In an interview, Maroulis said she was first approached about the project in 2018, the same year she had her first life-changing concussion that January. A wrestling partner’s mother was connected to director Dylan Mulick.

Maroulis agreed to the film in part to help spread mental health awareness in sports. Later, she cried while watching the 2020 HBO film, “The Weight of Gold,” on the mental health challenges that other Olympians faced, because it resonated with her so much.

“When you’re going through something, it sometimes gives you an anchor of hope to know that someone’s been through it before, and they’ve overcome it,” she said.

Maroulis’ comeback story hit a crossroads at the Olympic trials in April 2021, where the winner of a best-of-three finals series in each weight class made Team USA.

Maroulis won the opening match against Jenna Burkert, but then lost the second match. Statistically, a wrestler who loses the second match in a best-of-three series usually loses the third. But Maroulis pinned Burkert just 22 seconds into the rubber match to clinch the Olympic spot.

Shen then revealed that she tore an MCL two weeks earlier.

“They told me I would have to be in a brace for six weeks,” she said then. “I said, ‘I don’t have that. I have two and a half.’”

Maroulis said she later asked the director what would have happened if she didn’t make the team for Tokyo. She was told the film still have been done.

“He had mentioned this isn’t about a sports story or sports comeback story,” Maroulis said. “This is about a human story. And we’re using wrestling as the vehicle to tell this story of overcoming and healing and rediscovering oneself.”

Maroulis said she was told that, during filming, the project was pitched to the production company of actor Chris Pratt, who wrestled in high school in Washington.

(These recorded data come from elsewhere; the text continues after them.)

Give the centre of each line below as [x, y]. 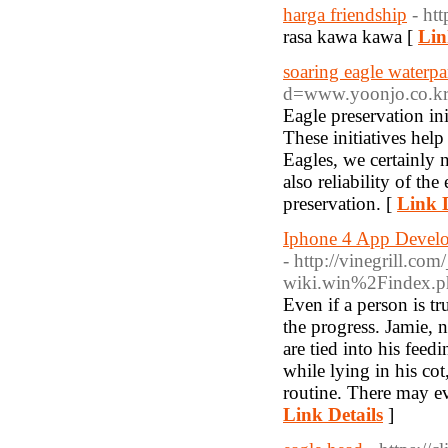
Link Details [333, 414]
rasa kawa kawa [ [350, 36]
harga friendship [345, 14]

Pratt signed on as a producer.

“Wrestling has made an impact on his life, and so he wants to support these kinds of stories,” said Maroulis, who appeared at last month’s Santa Barbara Film Festival with Pratt.

Pratt said he knew about Maroulis before learning about the film, which he said “needed a little help to get it over the finish line,” according to a public relations company promoting the film.

The film also highlights the rest of the six-woman U.S. Olympic wrestling team in Tokyo. Four of the six won a medal, including Tamyra Mensah-Stock‘s gold.

“I was excited to be part of, not just (Maroulis’) incredible story, but also helping to further advance wrestling and, in particular, female wrestling,” Pratt said, according to responses provided by the PR company from submitted questions. “To me, the most compelling part of Helen’s story is the example of what life looks like after a person wins a gold medal. The inevitable comedown, the trauma around her injuries, the PTSD, the drive to continue that is what makes her who she is.”

Maroulis, who now trains in Arizona, hopes to qualify for this year’s world championships and next year’s Olympics.

“I try to treat every Games as my last,” she said. “Now I’m leaning toward being done [after 2024], but never say never.”